Говорил он громко, почти кричал. И как я не предполагал увидеть его растерянным, но увидел, так и не предполагал увидеть таким — и тоже видел.
Он провел рукой по глазам, как бы снимая с них пленку.
— Но я не о том… хотел сказать, — проговорил он рассеянно. — Я всегда хотел себя видеть… хотел себя видеть государственным человеком. Я старался, чтобы моя жизнь и мои устремления не просто бы согласовывались с жизнью всех, страны, но чтобы это была единая жизнь и единые устремления. Я много работал. И хорошо работал. С этим все в порядке. И никто меня не сможет упрекнуть, и все знают, что я всего себя отдавал. Но… Но я-то не мог, получается, всего себя отдавать, потому что в согласование с самим собой не мог прийти. У меня ведь была тайна. Понимаешь, это как болезнь. То есть здоровую часть себя я отдавал всю, но ведь была же еще и больная. А значит, не мог я всего себя отдавать. Что там говорить — я и жене не мог весь принадлежать, то есть все эти годы я жил с ней половинно, понимаешь ты, — п о л о в и н н о! Что из того, что она не знает об этой половинности. Я-то знаю.

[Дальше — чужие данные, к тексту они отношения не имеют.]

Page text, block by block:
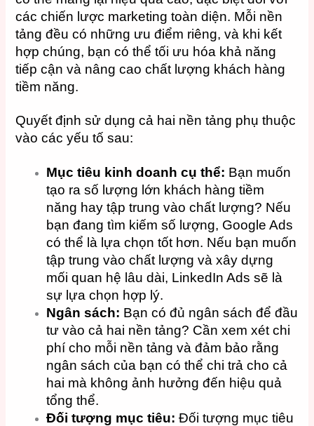
các chiến lược marketing toàn diện. Mỗi nền
tảng đều có những ưu điểm riêng, và khi kết
hợp chúng, bạn có thể tối ưu hóa khả năng
tiếp cận và nâng cao chất lượng khách hàng
tiềm năng.
Quyết định sử dụng cả hai nền tảng phụ thuộc
vào các yếu tố sau:
Mục tiêu kinh doanh cụ thể: Bạn muốn
tạo ra số lượng lớn khách hàng tiềm
năng hay tập trung vào chất lượng? Nếu
bạn đang tìm kiếm số lượng, Google Ads
có thể là lựa chọn tốt hơn. Nếu bạn muốn
tập trung vào chất lượng và xây dựng
mối quan hệ lâu dài, LinkedIn Ads sẽ là
sự lựa chọn hợp lý.
Ngân sách: Bạn có đủ ngân sách để đầu
tư vào cả hai nền tảng? Cần xem xét chi
phí cho mỗi nền tảng và đảm bảo rằng
ngân sách của bạn có thể chi trả cho cả
hai mà không ảnh hưởng đến hiệu quả
tổng thể.
Đối tượng mục tiêu: Đối tượng mục tiêu
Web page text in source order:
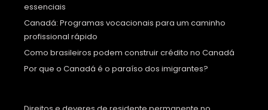
essenciais
Canadá: Programas vocacionais para um caminho
profissional rápido
Como brasileiros podem construir crédito no Canadá
Por que o Canadá é o paraíso dos imigrantes?
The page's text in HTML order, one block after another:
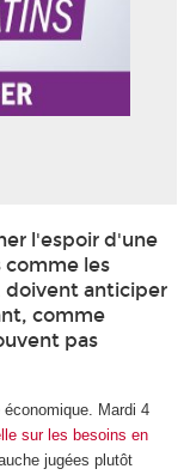
l'espoir d'une
comme les
doivent anticiper
comme
pas
économique. Mardi 4
sur les besoins en
jugées plutôt
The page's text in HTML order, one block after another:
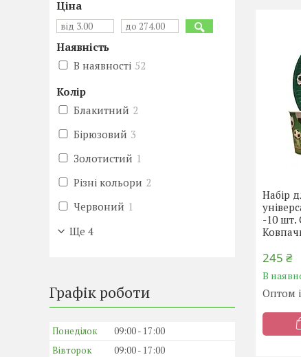
Набір
-10 шт.
245 ₴
В
Оптом
Ціна
Наявність
В наявності 52
Колір
Блакитний 2
Бірюзовий 3
Золотистий 1
Різні кольори 2
Червоний 1
Ще 4
Графік роботи
Понеділок 09:00
17:00
Вівторок
09:00
17:00
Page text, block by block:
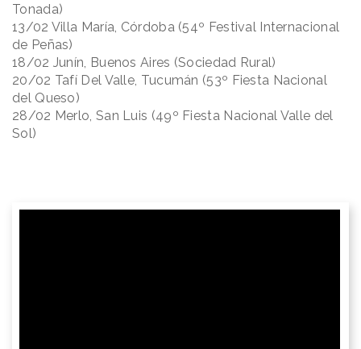
Tonada)
13/02 Villa María, Córdoba (54º Festival Internacional
de Peñas)
18/02 Junín, Buenos Aires (Sociedad Rural)
20/02 Tafí Del Valle, Tucumán (53º Fiesta Nacional
del Queso)
28/02 Merlo, San Luis (49º Fiesta Nacional Valle del
Sol)
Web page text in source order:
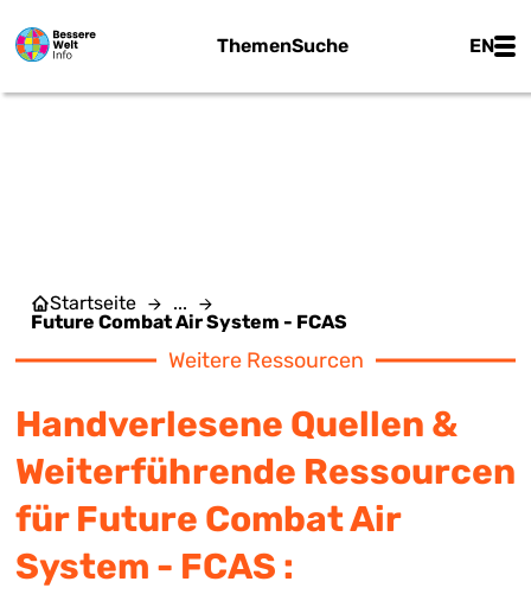
ThemenSuche EN
Startseite
...
Future Combat Air System - FCAS
Weitere Ressourcen
Handverlesene Quellen &
Weiterführende Ressourcen
für Future Combat Air
System - FCAS :
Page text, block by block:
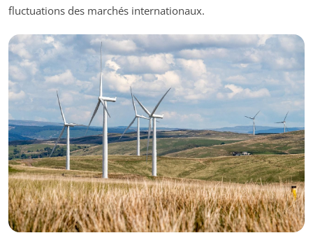
fluctuations des marchés internationaux.
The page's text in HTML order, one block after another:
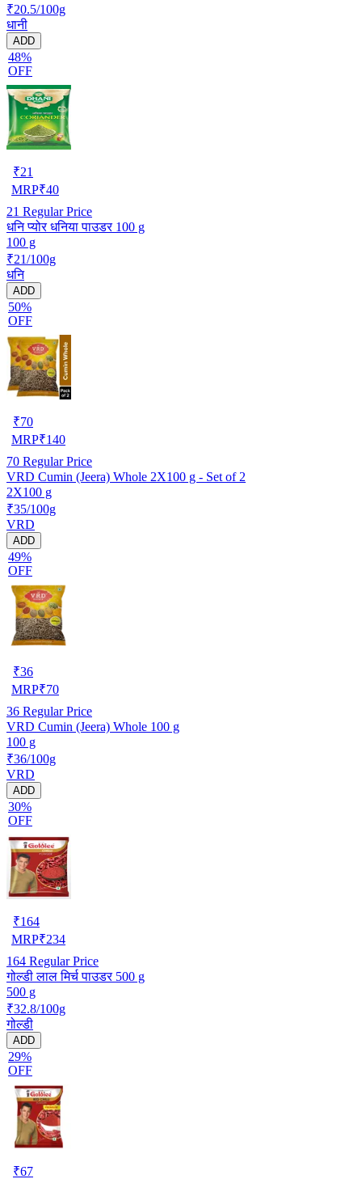
₹20.5/100g
धानी
ADD
48%
OFF
₹21
MRP₹40
21 Regular Price
धनि प्योर धनिया पाउडर 100 g
100 g
₹21/100g
धनि
ADD
50%
OFF
₹70
MRP₹140
70 Regular Price
VRD Cumin (Jeera) Whole 2X100 g - Set of 2
2X100 g
₹35/100g
VRD
ADD
49%
OFF
₹36
MRP₹70
36 Regular Price
VRD Cumin (Jeera) Whole 100 g
100 g
₹36/100g
VRD
ADD
30%
OFF
₹164
MRP₹234
164 Regular Price
गोल्डी लाल मिर्च पाउडर 500 g
500 g
₹32.8/100g
गोल्डी
ADD
29%
OFF
₹67
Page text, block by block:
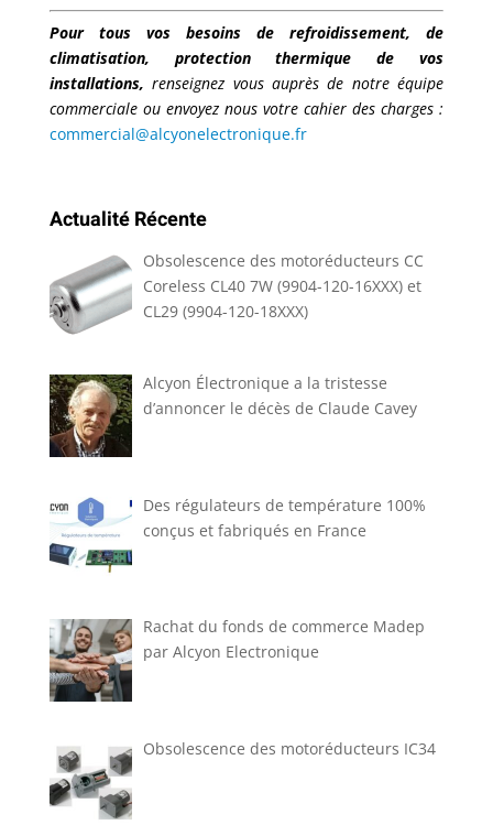
Pour tous vos besoins de refroidissement, de
climatisation, protection thermique de vos
installations, renseignez vous auprès de notre équipe
commerciale ou envoyez nous votre cahier des charges :
commercial@alcyonelectronique.fr
Actualité Récente
Obsolescence des motoréducteurs CC
Coreless CL40 7W (9904-120-16XXX) et
CL29 (9904-120-18XXX)
Alcyon Électronique a la tristesse
d’annoncer le décès de Claude Cavey
Des régulateurs de température 100%
conçus et fabriqués en France
Rachat du fonds de commerce Madep
par Alcyon Electronique
Obsolescence des motoréducteurs IC34

— Но, Алексей Михайлович, — сказал я, — может быть, у вас просто, извините, может быть, у вас не хватило смелости ей все объяснить? Это ведь трудно, я понимаю.
— Понимаешь? Это хорошо, что понимаешь, — отвечал он, слабо улыбнувшись. — Но дело не в смелости, совсем нет, не в ней дело. Я думал. Видишь ли, если бы это было мое прошлое, тогда понятно. Но это было не просто прошлое, оно было и настоящим. Действие же не прекратилось. Как ни крути, но ведь гонялся же я за Митиным! По-особому гонялся, по теории, если хочешь, вероятности, но… Ведь должен же я был быть наказан?! И потом, это бы хорошо, молодой своей жене взять да свой, например, дневник выложить, где все твои мерзости описаны. И не важно, что с ней потом будет и как она потом всю жизнь жить с этим будет, зато ты — честен, чист, как ребенок. Что — так лучше?! Но я и этого не мог, потому что даже если и таким способом очищаться, то уж до конца. А как я мог до конца!